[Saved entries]
____________

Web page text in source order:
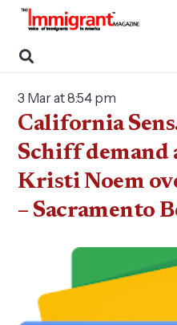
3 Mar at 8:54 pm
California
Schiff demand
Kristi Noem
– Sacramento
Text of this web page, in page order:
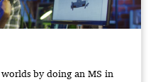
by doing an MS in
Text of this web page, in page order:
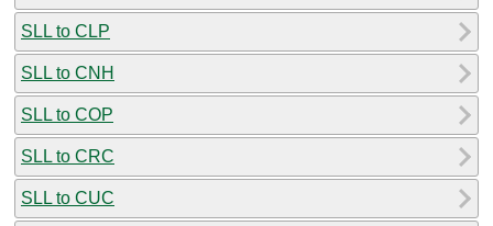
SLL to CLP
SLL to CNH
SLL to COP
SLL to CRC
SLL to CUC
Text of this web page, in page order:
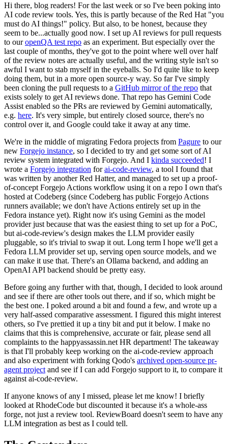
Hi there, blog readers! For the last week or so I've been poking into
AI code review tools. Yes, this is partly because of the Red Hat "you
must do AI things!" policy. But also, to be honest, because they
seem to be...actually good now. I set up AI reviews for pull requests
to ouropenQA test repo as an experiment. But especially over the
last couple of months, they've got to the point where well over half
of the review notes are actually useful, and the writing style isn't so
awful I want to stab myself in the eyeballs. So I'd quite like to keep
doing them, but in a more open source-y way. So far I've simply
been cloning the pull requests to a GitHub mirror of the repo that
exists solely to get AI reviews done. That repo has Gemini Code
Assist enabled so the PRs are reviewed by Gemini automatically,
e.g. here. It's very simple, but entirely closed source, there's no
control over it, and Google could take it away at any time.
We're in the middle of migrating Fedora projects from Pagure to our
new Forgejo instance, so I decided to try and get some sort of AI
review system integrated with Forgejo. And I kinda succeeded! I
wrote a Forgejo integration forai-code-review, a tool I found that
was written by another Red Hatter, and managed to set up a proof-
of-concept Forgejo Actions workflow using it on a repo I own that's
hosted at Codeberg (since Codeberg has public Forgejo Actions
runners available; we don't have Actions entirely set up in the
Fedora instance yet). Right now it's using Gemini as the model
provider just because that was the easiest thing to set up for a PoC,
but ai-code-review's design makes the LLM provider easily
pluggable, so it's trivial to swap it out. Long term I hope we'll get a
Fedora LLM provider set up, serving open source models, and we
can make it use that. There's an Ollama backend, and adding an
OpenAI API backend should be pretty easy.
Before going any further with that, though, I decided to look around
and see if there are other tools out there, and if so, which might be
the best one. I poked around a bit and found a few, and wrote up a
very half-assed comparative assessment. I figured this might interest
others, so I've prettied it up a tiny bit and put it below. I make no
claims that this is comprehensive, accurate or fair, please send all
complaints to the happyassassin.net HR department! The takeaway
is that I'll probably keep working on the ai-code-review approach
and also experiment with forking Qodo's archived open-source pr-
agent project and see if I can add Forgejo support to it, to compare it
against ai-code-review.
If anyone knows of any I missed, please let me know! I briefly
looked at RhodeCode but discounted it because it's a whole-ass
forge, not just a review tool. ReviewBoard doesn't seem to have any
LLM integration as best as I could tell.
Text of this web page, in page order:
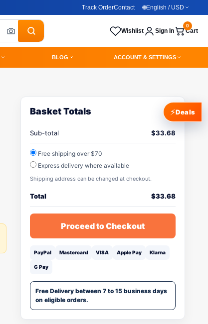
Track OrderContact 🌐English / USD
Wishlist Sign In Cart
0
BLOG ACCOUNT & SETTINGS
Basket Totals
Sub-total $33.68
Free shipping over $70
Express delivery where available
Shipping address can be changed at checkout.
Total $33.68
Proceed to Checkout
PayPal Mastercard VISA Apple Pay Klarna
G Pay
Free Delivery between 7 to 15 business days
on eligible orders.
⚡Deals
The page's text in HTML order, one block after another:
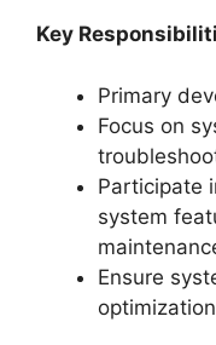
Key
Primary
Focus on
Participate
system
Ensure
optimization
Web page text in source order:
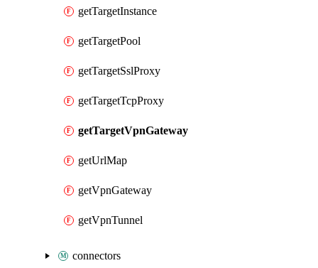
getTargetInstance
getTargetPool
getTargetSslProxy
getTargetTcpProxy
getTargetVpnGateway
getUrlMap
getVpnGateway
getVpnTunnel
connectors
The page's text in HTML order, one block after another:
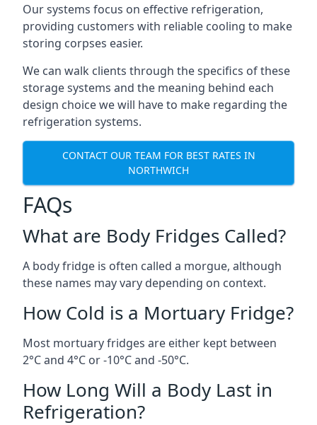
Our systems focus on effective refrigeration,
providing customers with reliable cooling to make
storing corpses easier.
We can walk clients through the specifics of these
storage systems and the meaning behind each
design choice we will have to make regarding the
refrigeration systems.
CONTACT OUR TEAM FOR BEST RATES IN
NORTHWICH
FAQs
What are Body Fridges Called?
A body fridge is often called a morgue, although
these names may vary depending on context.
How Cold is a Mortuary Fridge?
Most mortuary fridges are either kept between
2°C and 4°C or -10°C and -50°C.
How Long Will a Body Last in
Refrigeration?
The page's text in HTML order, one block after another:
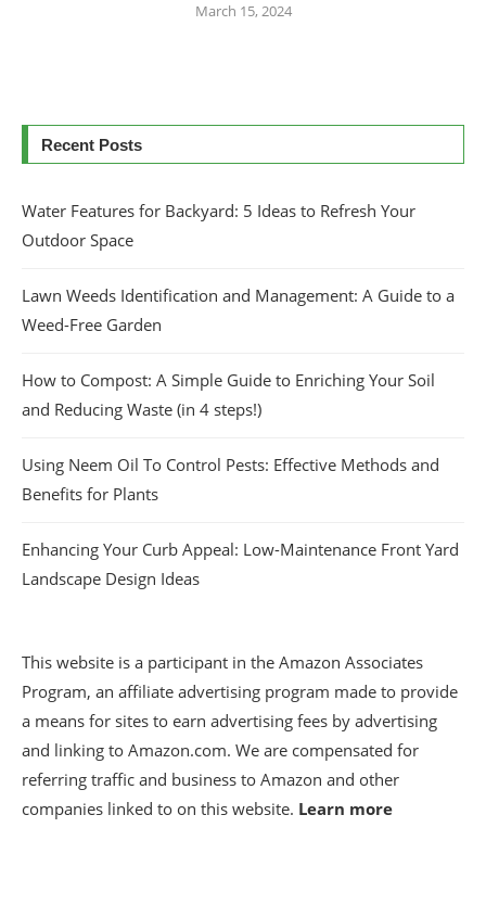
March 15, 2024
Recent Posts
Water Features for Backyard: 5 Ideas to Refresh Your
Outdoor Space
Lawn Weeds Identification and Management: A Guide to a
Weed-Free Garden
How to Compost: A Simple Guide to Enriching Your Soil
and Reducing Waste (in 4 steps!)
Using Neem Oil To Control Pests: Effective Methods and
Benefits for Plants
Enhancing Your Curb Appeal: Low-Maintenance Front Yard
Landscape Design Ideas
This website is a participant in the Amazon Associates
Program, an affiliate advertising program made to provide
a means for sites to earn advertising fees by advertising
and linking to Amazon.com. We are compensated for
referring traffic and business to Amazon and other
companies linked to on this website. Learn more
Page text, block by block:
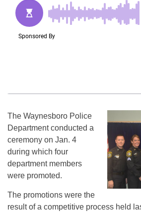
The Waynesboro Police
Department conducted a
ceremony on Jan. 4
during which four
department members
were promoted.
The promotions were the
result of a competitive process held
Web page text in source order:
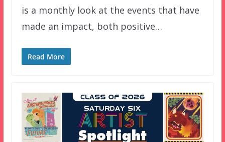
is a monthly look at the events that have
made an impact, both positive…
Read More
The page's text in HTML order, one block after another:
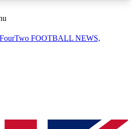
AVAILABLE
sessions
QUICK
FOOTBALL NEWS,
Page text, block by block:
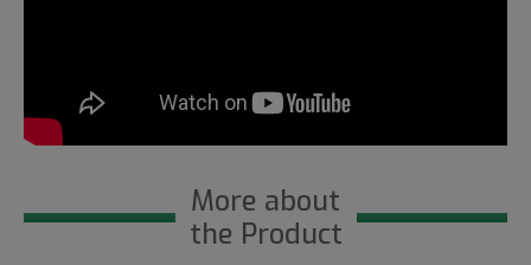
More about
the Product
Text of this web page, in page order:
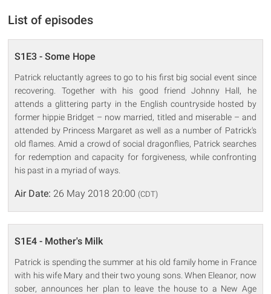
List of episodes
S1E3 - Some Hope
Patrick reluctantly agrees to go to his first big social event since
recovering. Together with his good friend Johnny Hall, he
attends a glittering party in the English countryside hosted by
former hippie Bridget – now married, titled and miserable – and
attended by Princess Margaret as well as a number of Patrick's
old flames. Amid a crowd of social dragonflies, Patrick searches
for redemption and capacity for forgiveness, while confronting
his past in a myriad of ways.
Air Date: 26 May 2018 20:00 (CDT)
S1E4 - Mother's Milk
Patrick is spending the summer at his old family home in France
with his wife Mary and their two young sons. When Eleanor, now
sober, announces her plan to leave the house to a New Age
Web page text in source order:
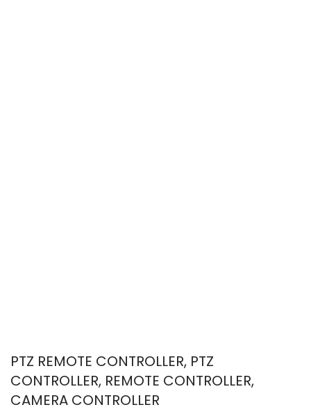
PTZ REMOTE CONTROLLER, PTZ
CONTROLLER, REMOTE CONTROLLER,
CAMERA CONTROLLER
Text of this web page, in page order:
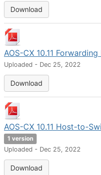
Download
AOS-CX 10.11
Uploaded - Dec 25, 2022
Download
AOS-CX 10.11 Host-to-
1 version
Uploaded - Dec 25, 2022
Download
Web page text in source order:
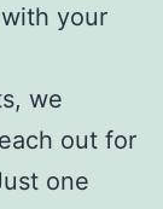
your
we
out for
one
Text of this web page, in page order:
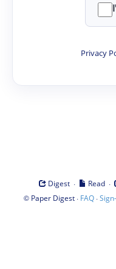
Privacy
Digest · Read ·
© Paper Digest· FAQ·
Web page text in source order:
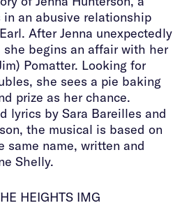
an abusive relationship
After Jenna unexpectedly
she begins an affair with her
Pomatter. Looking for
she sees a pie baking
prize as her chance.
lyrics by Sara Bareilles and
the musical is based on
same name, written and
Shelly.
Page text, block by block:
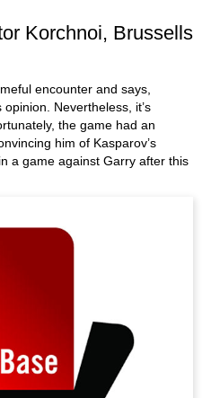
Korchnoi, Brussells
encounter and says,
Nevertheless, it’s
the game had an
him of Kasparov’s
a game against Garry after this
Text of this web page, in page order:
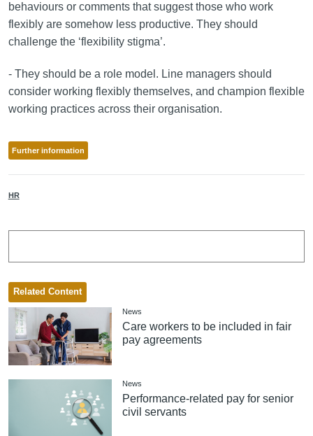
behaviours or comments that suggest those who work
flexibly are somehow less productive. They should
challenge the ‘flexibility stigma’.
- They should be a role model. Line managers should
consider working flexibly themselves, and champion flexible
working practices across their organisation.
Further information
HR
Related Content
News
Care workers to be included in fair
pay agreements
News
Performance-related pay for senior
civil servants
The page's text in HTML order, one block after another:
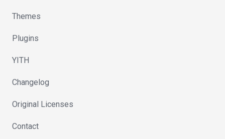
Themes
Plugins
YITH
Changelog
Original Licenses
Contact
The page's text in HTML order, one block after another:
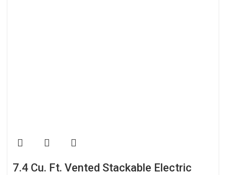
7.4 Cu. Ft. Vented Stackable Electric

____________

• [ACTION ITEM]:
Tell how many lines above include the word "around". Give the number alone.

• [REPLY TO THE TASK]:
2